A simple fix for the problem is to add two successes and two failures
That is let \( \tilde p = (X + 2) / (n + 4) \)
The (Agresti- Coull) interval is \[ \tilde p \pm Z_{1-\alpha/2} \sqrt{\tilde p (1 - \tilde p) / \tilde n} \]
Motivation: when \( p \) is large or small, the distribution of \( \hat p \) is skewed and it does not make sense to center the interval at the MLE; adding the pseudo observations pulls the center of the interval toward \( .5 \)
Later we will show that this interval is the inversion of a hypothesis testing technique

Example

Suppose that in a random sample of an at-risk population \( 13 \) of \( 20 \) subjects had hypertension.
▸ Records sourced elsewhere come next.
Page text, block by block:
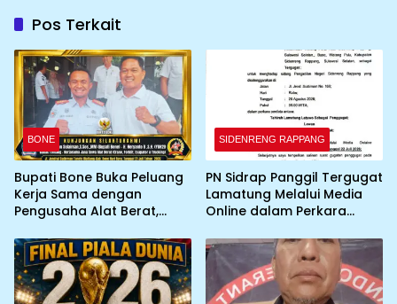
Pos Terkait
BONE
Bupati Bone Buka Peluang
Kerja Sama dengan
Pengusaha Alat Berat,
Percepatan Pembangunan
Daerah
SIDENRENG RAPPANG
PN Sidrap Panggil Tergugat
Lamatung Melalui Media
Online dalam Perkara

Estimate the prevalence of hypertension in this population.

\( \hat p = .65 \), \( n = 20 \)
\( \tilde p = .63 \), \( \tilde n = 24 \)
\( Z_{.975} = 1.96 \)
Wald interval \( [.44, .86] \)
Agresti-Coull interval \( [.44, .82] \)
\( 1/8 \) likelihood interval \( [.42, .84] \)

Bayesian analysis

Bayesian statistics posits a prior on the parameter of interest
All inferences are then performed on the distribution of the parameter given the data, called the posterior
In general, \[ \mbox{Posterior} \propto \mbox{Likelihood} \times \mbox{Prior} \]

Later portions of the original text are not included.